--- Record set Enclosed Below ---

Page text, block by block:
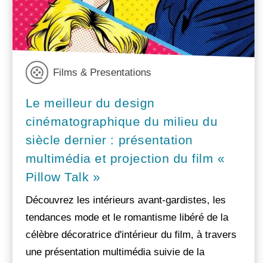
Films & Presentations
Le meilleur du design
cinématographique du milieu du
siècle dernier : présentation
multimédia et projection du film «
Pillow Talk »
Découvrez les intérieurs avant-gardistes, les
tendances mode et le romantisme libéré de la
célèbre décoratrice d'intérieur du film, à travers
une présentation multimédia suivie de la
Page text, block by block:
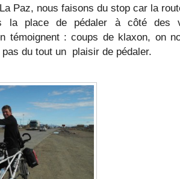
Paz, nous faisons du stop car la
la place de pédaler à côté des
témoignent : coups de klaxon, on
pas du tout un plaisir de pédaler.
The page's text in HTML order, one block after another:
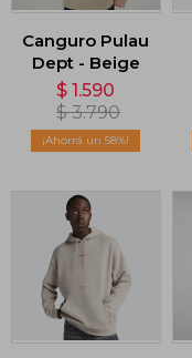
Canguro Pulau
Dept - Beige
$ 1.590
$ 3.790
58
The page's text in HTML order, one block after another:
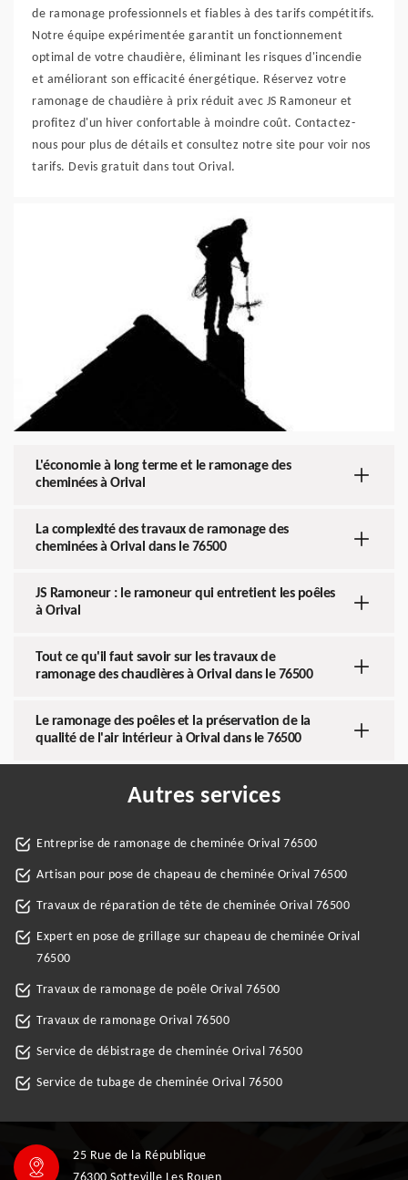
de ramonage professionnels et fiables à des tarifs compétitifs.
Notre équipe expérimentée garantit un fonctionnement
optimal de votre chaudière, éliminant les risques d'incendie
et améliorant son efficacité énergétique. Réservez votre
ramonage de chaudière à prix réduit avec JS Ramoneur et
profitez d'un hiver confortable à moindre coût. Contactez-
nous pour plus de détails et consultez notre site pour voir nos
tarifs. Devis gratuit dans tout Orival.
L'économie à long terme et le ramonage des
cheminées à Orival
La complexité des travaux de ramonage des
cheminées à Orival dans le 76500
JS Ramoneur : le ramoneur qui entretient les poêles
à Orival
Tout ce qu'il faut savoir sur les travaux de
ramonage des chaudières à Orival dans le 76500
Le ramonage des poêles et la préservation de la
qualité de l'air intérieur à Orival dans le 76500
Autres services
Entreprise de ramonage de cheminée Orival 76500
Artisan pour pose de chapeau de cheminée Orival 76500
Travaux de réparation de tête de cheminée Orival 76500
Expert en pose de grillage sur chapeau de cheminée Orival
76500
Travaux de ramonage de poêle Orival 76500
Travaux de ramonage Orival 76500
Service de débistrage de cheminée Orival 76500
Service de tubage de cheminée Orival 76500
25 Rue de la République

--- End of Enclosed Record set ---

Please give every line above again word for word, apart from the pictures.

Page text, block by block:
Films & Presentations
Le meilleur du design
cinématographique du milieu du
siècle dernier : présentation
multimédia et projection du film «
Pillow Talk »
Découvrez les intérieurs avant-gardistes, les
tendances mode et le romantisme libéré de la
célèbre décoratrice d'intérieur du film, à travers
une présentation multimédia suivie de la
Page text, block by block:
Paz, nous faisons du stop car la
la place de pédaler à côté des
témoignent : coups de klaxon, on
pas du tout un plaisir de pédaler.
The page's text in HTML order, one block after another:
Canguro Pulau
Dept - Beige
$ 1.590
$ 3.790
58
The page's text in HTML order, one block after another:
de ramonage professionnels et fiables à des tarifs compétitifs.
Notre équipe expérimentée garantit un fonctionnement
optimal de votre chaudière, éliminant les risques d'incendie
et améliorant son efficacité énergétique. Réservez votre
ramonage de chaudière à prix réduit avec JS Ramoneur et
profitez d'un hiver confortable à moindre coût. Contactez-
nous pour plus de détails et consultez notre site pour voir nos
tarifs. Devis gratuit dans tout Orival.
L'économie à long terme et le ramonage des
cheminées à Orival
La complexité des travaux de ramonage des
cheminées à Orival dans le 76500
JS Ramoneur : le ramoneur qui entretient les poêles
à Orival
Tout ce qu'il faut savoir sur les travaux de
ramonage des chaudières à Orival dans le 76500
Le ramonage des poêles et la préservation de la
qualité de l'air intérieur à Orival dans le 76500
Autres services
Entreprise de ramonage de cheminée Orival 76500
Artisan pour pose de chapeau de cheminée Orival 76500
Travaux de réparation de tête de cheminée Orival 76500
Expert en pose de grillage sur chapeau de cheminée Orival
76500
Travaux de ramonage de poêle Orival 76500
Travaux de ramonage Orival 76500
Service de débistrage de cheminée Orival 76500
Service de tubage de cheminée Orival 76500
25 Rue de la République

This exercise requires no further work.